Create a file, for example called machinefile and put it
into $AMBERHOME/test. This file defines "LAM Universe", i.e. which
CPUs will your job run on. An example of the machinefile,
which specifies that a current machine with 2 CPUs will be used might
simply look like this:
localhost cpu=2
Make sure you can login to this machine without a password. Please refer to LAM manuals which describe how to run MPI jobs with LAM in full detail.
cd $AMBERHOME/test lamboot -v machinefile lamnodes (just check your universe) export DO_PARALLEL="/usr/local/lam-7.0.4_icc/bin/mpirun -np 2 " make test.sander | tee test.sander.parallel.out make test.sander.LES | tee test.sander.LES.parallel.out lamhalt
Compiling REM with Amber8
If you need to compile Replica Exchange (REM) code into sander, see section 5.18 of amber8 manual. In short, follow a serial build (step 3a) with the slightly modified parallel build:
cd $AMBERHOME/src make clean ./configure -mpich ifort make AMBERBUILDFLAGS='-DREM' parallel cd $AMBERHOME/test export DO_PARALLEL="/usr/local/mpich-1.2.5.2_icc/bin/mpirun -np 4 " make test.sander.REM | tee test.sander.REM.outNote: Set number of processors to at least 4 (you can do it even if you are on a dual cpu machine).

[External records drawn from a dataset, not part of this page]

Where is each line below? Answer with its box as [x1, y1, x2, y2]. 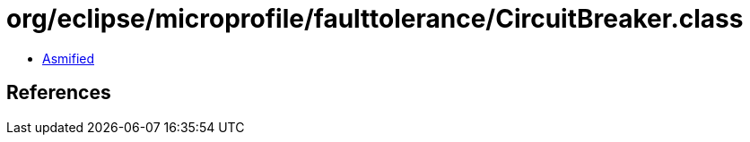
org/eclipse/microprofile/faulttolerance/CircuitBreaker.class [6, 4, 744, 34]
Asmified [42, 50, 95, 66]
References [6, 81, 111, 104]
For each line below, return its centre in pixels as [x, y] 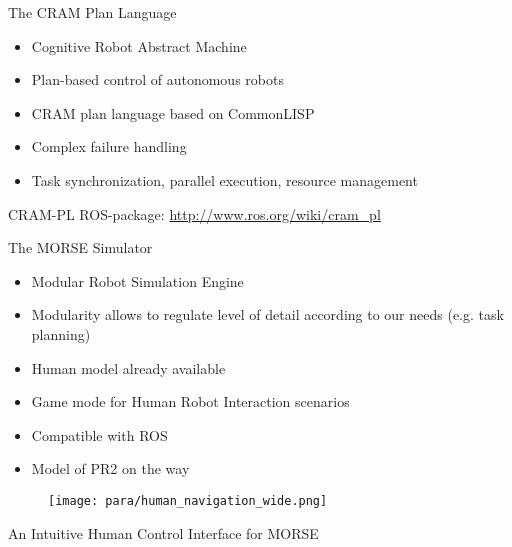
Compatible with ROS [99, 434]
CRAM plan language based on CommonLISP [173, 112]
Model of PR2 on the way [110, 468]
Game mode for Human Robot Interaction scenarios [190, 401]
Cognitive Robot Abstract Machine [139, 45]
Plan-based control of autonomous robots [157, 79]
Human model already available [128, 367]
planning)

If you're getting the following error during running REM tests ("make test.sander.REM" above):
cd rem_gb; Run.rem /bin/sh: Run.rem: command not found make: *** [test.sander.REM] Error 127Go to Makefile, find the 3 REM tests and replace "Run.rem" by "./Run.rem" (the current dir specifier "./" slipped inadvertently from in front of Run.rem command)
Known problems with Amber8:
Notes:
cd cytosine; ./Run.cytosine
Unit 5 Error on OPEN: in.md
[0] MPI Abort by user Aborting program !
[0] Aborting program!
p0_4302: p4_error: : 1
./Run.cytosine: Program error
It usually means that you compiled parallel version of
sander but forgot to set DO_PARALLEL before
running the tests (in other words, you are running MPI version
of sander without mpirun).
Here is a short description on installing and configuring PBS.

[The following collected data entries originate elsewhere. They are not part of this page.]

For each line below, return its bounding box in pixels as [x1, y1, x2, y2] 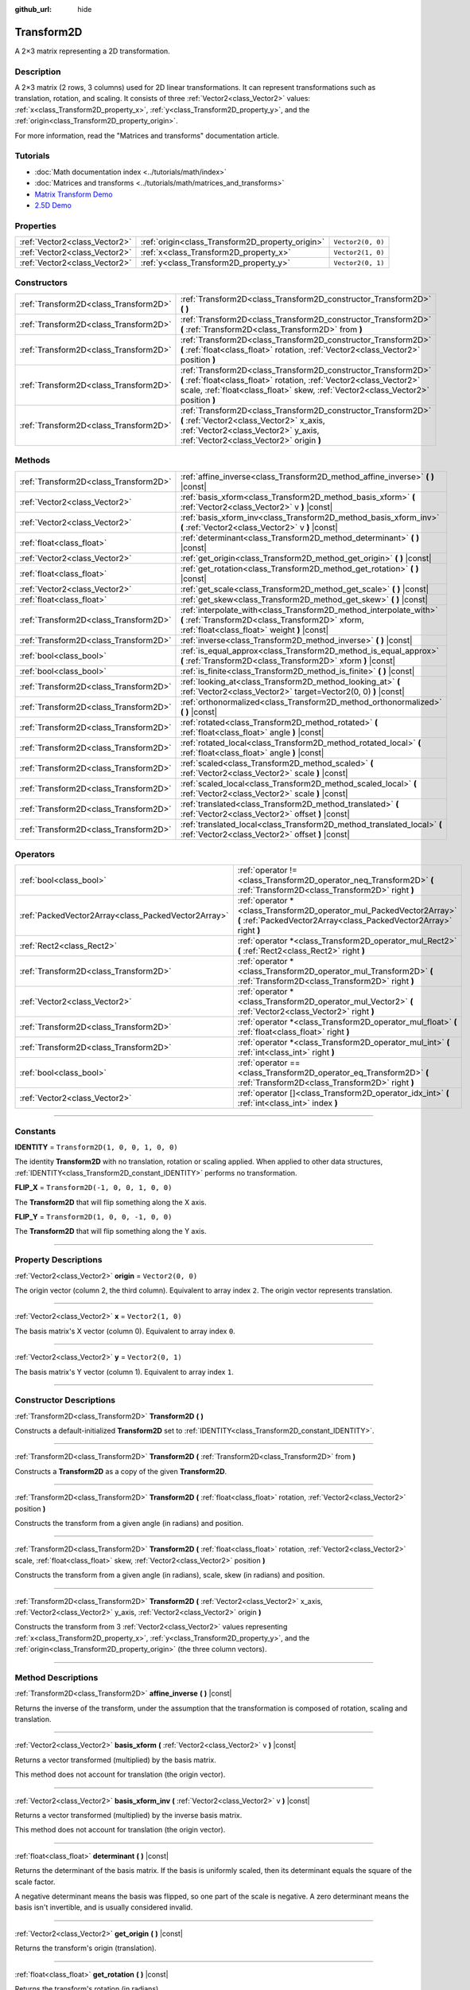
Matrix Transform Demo [34, 189, 113, 199]
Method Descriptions [14, 1672, 99, 1683]
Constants [14, 1126, 56, 1137]
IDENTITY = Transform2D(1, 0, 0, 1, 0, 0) [14, 1142, 178, 1152]
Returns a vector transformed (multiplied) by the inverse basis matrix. [14, 1810, 243, 1820]
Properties [14, 220, 57, 231]
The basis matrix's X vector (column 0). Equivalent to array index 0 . [14, 1326, 236, 1336]
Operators [14, 849, 56, 860]

Download sources (not RPMs) from OpenPBS website. Configure and compile: if you encounter problems on compilation, check PBS mailing list. It is the best resource (and unfortunately the only one) for troubleshooting your problems.
Follow the instructions in the Administration Guide to configure Server, Scheduler and Moms (clients). It is advantageous to split the nodes into different classes by their properties. For example, nodes with more memory may form one class, the ones with faster CPU form another class, etc. You can use these machine classes to target your calculation at machine with specific properties ("#PBS -l" parameter in qsub script). Otherwise, if you don't select any class, PBS chooses which nodes your calculation will be run on.

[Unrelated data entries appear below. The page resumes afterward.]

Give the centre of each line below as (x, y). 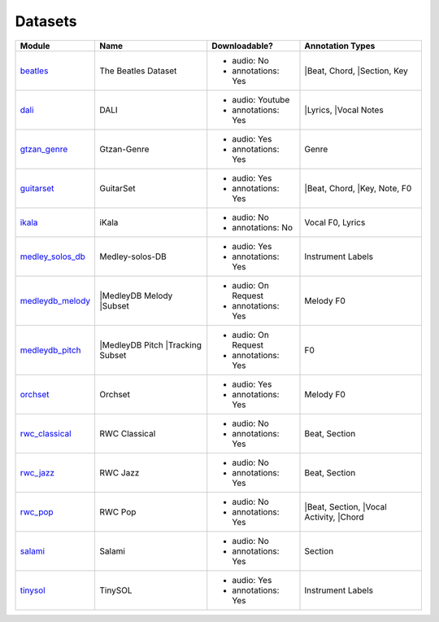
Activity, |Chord (335, 517)
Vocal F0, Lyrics (335, 222)
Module (35, 46)
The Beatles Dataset (138, 71)
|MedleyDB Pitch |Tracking (151, 344)
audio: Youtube (261, 99)
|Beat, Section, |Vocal (346, 506)
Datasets (46, 21)
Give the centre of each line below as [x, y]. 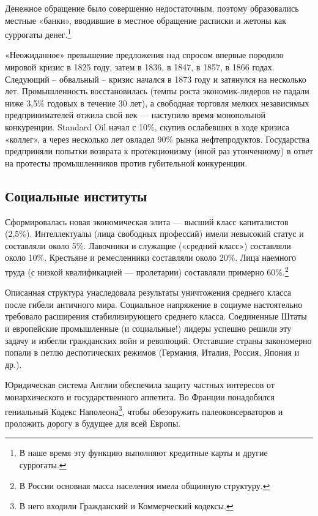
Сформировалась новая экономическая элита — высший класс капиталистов [147, 221]
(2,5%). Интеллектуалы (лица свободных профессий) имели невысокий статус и [154, 234]
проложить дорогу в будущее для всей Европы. [93, 423]
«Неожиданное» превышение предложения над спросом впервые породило [144, 55]
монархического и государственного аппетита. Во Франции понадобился [140, 396]
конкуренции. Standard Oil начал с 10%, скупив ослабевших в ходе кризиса [147, 127]
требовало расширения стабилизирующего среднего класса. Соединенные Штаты [156, 316]
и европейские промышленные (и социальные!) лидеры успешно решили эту [148, 328]
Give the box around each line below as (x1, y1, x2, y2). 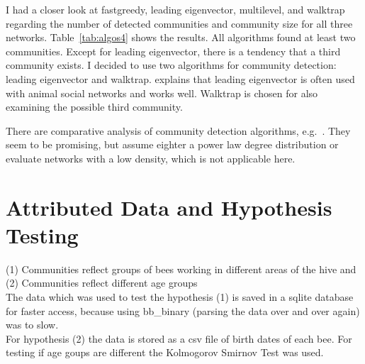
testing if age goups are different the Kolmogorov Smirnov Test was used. (6, 345, 324, 360)
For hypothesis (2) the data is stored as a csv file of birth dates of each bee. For (6, 331, 352, 346)
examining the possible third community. (6, 99, 183, 114)
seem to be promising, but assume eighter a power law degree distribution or (6, 137, 339, 152)
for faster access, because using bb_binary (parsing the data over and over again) (6, 303, 360, 318)
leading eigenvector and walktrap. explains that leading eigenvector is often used (6, 71, 355, 86)
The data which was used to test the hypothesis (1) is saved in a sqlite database (6, 289, 354, 304)
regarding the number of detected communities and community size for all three (6, 16, 353, 31)

Start Server (by hand for the first time):
pbs_server -t create
Activate it in qmgr:
qmgr> set server scheduling=true
Start Scheduler:
pbs_sched
Configure a Server in qmgr:
create queue md queue_type=execution # at least 1 execution queue must exist
# (it's called 'md' in this example)
set server default_queue=md # set a default queue
s q md enabled=true # enable md queue
s s default_node=ristra01 # set a default node to run jobs on
s s node_pack=true # pack jobs on SMPs first
s q md started=true # you must start a queue md
pbs_mom must be started on each node
qsub <pbs_script>
A job ID will be returned to you, and your job moves into the queue.
qstat
To delete your job from the queue (whether it's running or not), type:
qdel <jobid>
To check the status of nodes, type:
pbsnodes -a
It is not very difficult to parse the output of some of these commands and display it as an arbitrarily formatted HTML document on one of your cluster servers. For example, to display the queue status, you would parse the output of "qstat -f" (sample output), and to display the status of the nodes, you'd process the output of "pbsnodes -a" or qmgr's "list node node1 node2 ..." commands ( sample output).